L'entusiasmo attorno all'Old Trafford è palpabile in vista della pubblicazione del calendario della Premier League 2026, prevista per venerdì mattina. Questa stagione segna l'inizio ufficiale dell'era di Michael Carrick come allenatore permanente, dopo un periodo ad interim straordinario seguito all'addio di Ruben Amorim. L'ex leggenda del centrocampo dei "Red Devils" ha superato ogni aspettativa lo scorso anno, trascinando la squadra a un prestigioso terzo posto in classifica e garantendo il ritorno nella massima competizione europea, la Champions League, un traguardo che mancava dal 2023. Tuttavia, la gioia per la sua conferma definitiva è parzialmente offuscata da una gestione dell'organico che si preannuncia estremamente complessa sin dalle prime battute del nuovo campionato a causa degli impegni internazionali.

Il nodo principale è rappresentato dal Mondiale 2026, attualmente in corso di svolgimento tra Stati Uniti, Canada e Messico. La rassegna iridata, caratterizzata da un formato esteso a sei settimane, raggiungerà il suo culmine con la finalissima di New Jersey il prossimo 19 luglio. Nonostante la Premier League abbia saggiamente deciso di posticipare il calcio d'inizio della stagione 2026/2027 al 22 agosto per concedere un margine di riposo supplementare, il tempo a disposizione per il recupero fisico e mentale appare insufficiente. I calciatori impegnati nelle fasi finali del torneo arriveranno ai ritiri estivi con pochissimi giorni di vacanza, rendendo quasi impossibile una loro condizione atletica ottimale per la prima giornata di campionato, considerando anche la necessità di svolgere una preparazione adeguata.

Analizzando la rosa a disposizione di Carrick, sono ben nove i calciatori di prima fascia che potrebbero non essere pronti per il debutto stagionale. La preoccupazione maggiore riguarda le nazionali di Inghilterra e Portogallo, che vantano una folta rappresentanza tra le fila dello United e sono tra le favorite per arrivare in fondo alla competizione. In particolare, una possibile finale tra queste due selezioni priverebbe il tecnico di pedine fondamentali come il capitano Bruno Fernandes e il terzino Diogo Dalot per i lusitani, oltre ai gioielli inglesi Kobbie Mainoo e Marcus Rashford. Quest'ultimo, nonostante le recenti speculazioni sul suo futuro, rimane un elemento cardine del progetto tecnico, ma la sua partecipazione prolungata al Mondiale potrebbe costringere lo staff a un programma di rientro personalizzato e molto lento.

Oltre ai quattro sopracitati, ogni altro giocatore del Manchester United presente in Nord America rappresenta l'unico esponente del club nella propria nazionale, il che complica ulteriormente la logistica dei rientri scaglionati. Carrick si troverà costretto a gestire una preparazione estiva a ranghi ridotti, dovendo probabilmente fare affidamento sulle seconde linee o sui giovani dell'accademia per le amichevoli pre-stagionali e, potenzialmente, per i primi impegni ufficiali.

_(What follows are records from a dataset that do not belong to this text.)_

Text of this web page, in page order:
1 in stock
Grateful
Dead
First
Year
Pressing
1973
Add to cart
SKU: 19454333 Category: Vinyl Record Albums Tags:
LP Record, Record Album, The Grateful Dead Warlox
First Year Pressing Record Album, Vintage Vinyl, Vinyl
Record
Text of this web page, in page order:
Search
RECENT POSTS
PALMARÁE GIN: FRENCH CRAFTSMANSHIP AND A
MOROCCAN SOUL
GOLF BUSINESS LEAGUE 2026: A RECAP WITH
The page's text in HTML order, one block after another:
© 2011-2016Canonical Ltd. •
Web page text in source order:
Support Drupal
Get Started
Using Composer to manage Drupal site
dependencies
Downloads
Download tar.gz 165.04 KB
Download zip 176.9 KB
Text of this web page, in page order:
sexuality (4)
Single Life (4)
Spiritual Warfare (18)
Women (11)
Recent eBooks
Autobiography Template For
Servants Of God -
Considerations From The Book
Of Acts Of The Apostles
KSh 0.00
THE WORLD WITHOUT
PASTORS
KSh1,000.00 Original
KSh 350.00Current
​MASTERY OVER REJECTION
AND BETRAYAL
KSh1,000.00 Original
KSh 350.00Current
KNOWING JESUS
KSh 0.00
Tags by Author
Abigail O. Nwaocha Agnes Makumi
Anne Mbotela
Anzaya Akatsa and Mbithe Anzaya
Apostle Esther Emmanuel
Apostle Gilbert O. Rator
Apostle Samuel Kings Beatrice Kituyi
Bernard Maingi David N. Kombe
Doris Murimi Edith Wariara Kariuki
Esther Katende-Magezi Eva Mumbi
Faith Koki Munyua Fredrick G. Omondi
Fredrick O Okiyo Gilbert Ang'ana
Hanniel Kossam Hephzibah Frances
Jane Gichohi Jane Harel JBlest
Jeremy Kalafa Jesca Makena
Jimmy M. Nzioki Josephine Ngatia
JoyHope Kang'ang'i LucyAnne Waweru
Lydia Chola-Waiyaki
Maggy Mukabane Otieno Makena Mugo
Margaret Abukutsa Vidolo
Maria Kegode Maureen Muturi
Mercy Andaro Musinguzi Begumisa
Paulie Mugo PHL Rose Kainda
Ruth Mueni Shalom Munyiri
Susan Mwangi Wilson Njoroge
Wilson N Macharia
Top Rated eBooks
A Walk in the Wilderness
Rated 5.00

La sfida per lo staff tecnico sarà quella di bilanciare la necessità di fare punti immediati in Premier League con l'esigenza di non rischiare infortuni da sovraccarico per le proprie stelle, reduci da una stagione estenuante che non ha concesso pause reali tra la fine dei campionati nazionali e l'inizio dei ritiri mondiali.

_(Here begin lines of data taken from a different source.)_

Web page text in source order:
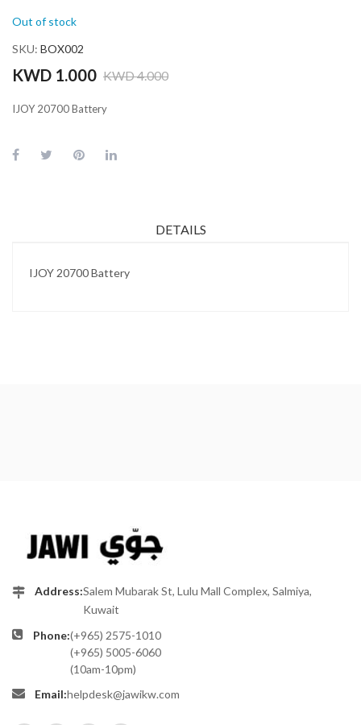
Out of stock
SKU BOX002
KWD 1.000 KWD 4.000
IJOY 20700 Battery
DETAILS
IJOY 20700 Battery
Address:Salem Mubarak St, Lulu Mall Complex, Salmiya,
Kuwait
Phone:(+965) 2575-1010
(+965) 5005-6060
(10am-10pm)
Email:helpdesk@jawikw.com
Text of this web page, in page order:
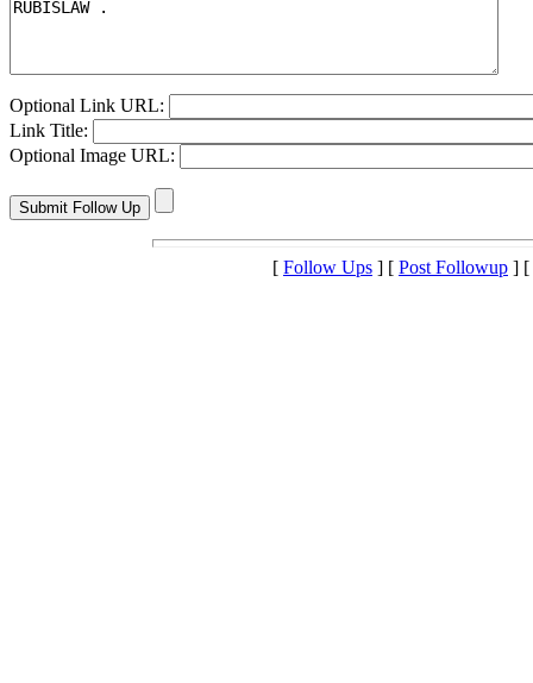
Optional Link URL:
Link Title:
Optional Image URL:
[ Follow Ups ] [ Post Followup ] [
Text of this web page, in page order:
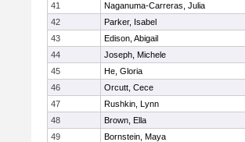
41
Naganuma-Carreras, Julia
42
Parker, Isabel
43
Edison, Abigail
44
Joseph, Michele
45
He, Gloria
46
Orcutt, Cece
47
Rushkin, Lynn
48
Brown, Ella
49
Bornstein, Maya

La situazione è resa ancora più delicata dalle alte aspettative della proprietà e dei tifosi, che dopo l'ottimo piazzamento dell'anno scorso sognano ora di lottare concretamente per il titolo nazionale. Carrick, che ha dimostrato grande acume tattico e capacità di gestione dello spogliatoio durante la sua reggenza temporanea, dovrà ora confermare queste doti in un contesto di emergenza. La profondità della rosa sarà messa alla prova fin da subito, e il mercato estivo potrebbe subire delle accelerazioni proprio per coprire eventuali lacune numeriche causate dai ritardi dei nazionali. Il calendario che verrà svelato venerdì dirà molto sulle reali possibilità di successo iniziale, poiché affrontare avversari di alto livello senza i propri leader carismatici potrebbe compromettere l'avvio di una stagione cruciale per il rilancio definitivo del club.